[Material for the task]

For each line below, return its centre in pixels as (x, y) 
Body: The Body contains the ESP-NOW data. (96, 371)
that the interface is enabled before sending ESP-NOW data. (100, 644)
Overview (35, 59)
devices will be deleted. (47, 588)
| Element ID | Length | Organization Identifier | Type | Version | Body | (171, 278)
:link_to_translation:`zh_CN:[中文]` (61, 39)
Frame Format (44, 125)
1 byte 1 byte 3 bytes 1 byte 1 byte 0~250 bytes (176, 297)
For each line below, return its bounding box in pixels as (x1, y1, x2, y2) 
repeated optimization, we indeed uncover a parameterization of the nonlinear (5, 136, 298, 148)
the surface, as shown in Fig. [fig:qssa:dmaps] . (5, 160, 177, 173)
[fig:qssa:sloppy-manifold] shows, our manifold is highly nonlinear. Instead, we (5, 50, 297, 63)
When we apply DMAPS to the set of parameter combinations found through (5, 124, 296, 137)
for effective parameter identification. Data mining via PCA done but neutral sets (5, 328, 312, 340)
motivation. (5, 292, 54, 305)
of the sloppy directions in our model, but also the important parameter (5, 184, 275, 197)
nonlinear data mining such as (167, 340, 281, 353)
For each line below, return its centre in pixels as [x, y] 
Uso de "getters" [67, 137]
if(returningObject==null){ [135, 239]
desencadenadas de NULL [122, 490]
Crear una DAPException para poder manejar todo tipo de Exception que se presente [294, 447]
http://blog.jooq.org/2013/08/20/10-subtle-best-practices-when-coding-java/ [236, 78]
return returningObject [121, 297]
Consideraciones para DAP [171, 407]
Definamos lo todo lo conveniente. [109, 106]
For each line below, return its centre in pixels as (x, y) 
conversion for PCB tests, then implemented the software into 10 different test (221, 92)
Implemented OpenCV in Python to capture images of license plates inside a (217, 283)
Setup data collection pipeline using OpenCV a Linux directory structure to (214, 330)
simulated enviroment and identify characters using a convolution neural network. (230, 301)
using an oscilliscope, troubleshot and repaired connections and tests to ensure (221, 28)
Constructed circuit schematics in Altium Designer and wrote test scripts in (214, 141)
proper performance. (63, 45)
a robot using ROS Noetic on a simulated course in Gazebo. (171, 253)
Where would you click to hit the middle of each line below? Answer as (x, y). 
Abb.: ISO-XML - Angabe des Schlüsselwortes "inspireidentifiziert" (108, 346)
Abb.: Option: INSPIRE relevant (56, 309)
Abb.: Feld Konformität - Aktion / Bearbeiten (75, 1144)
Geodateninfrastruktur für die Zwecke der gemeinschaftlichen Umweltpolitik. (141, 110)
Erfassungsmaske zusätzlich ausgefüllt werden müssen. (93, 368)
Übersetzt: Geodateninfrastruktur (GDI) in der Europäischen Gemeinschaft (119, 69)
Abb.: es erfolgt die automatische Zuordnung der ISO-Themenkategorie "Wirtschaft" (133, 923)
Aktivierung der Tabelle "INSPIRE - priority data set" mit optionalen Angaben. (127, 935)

[/Material for the task]
[Material for the task]

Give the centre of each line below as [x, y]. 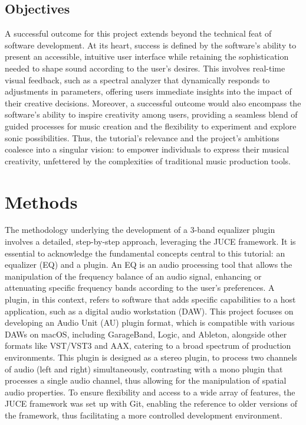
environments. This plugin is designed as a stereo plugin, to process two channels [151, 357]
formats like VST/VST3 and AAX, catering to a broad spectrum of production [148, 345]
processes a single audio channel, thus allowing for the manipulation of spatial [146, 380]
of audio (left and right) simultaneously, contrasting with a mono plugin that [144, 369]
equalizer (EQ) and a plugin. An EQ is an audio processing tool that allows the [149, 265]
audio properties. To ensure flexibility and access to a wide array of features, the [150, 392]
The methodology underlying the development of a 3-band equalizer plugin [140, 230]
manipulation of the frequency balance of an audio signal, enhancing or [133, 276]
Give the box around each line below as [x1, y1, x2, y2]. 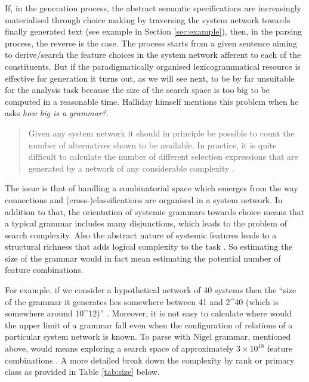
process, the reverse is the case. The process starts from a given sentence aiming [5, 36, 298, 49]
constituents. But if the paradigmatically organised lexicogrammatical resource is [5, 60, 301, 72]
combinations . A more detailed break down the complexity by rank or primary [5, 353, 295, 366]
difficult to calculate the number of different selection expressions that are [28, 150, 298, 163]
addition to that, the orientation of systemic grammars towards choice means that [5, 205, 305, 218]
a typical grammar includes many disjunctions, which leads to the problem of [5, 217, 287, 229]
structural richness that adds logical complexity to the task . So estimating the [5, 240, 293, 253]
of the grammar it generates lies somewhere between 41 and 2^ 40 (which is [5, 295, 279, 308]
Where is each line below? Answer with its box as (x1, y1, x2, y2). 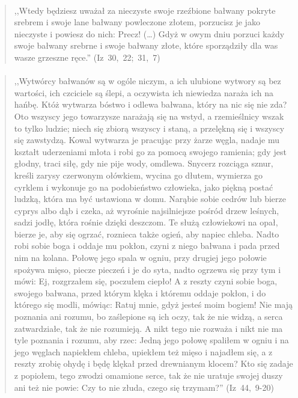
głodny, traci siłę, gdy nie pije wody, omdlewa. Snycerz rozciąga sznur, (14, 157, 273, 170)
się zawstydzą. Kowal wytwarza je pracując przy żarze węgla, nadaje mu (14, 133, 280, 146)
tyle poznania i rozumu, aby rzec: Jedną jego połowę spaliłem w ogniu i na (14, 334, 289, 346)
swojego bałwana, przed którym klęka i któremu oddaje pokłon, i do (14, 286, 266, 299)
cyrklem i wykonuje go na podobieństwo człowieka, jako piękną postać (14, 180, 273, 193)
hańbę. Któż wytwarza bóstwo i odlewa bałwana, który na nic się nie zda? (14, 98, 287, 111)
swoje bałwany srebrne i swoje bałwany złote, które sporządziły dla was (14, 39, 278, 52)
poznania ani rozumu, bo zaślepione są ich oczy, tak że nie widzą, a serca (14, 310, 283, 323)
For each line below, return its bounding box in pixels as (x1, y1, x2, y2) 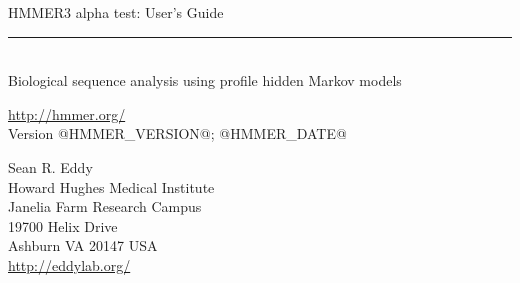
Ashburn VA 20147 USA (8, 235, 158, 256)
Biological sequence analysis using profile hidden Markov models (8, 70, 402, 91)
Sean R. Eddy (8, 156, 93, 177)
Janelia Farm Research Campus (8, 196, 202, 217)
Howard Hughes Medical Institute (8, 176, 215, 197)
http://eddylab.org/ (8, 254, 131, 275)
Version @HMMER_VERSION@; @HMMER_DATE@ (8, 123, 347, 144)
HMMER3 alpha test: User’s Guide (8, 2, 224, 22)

[/Material for the task]

* Task description *
Provide only the count of lines within the entries above that include the string "manipulation".

* Answer space *
2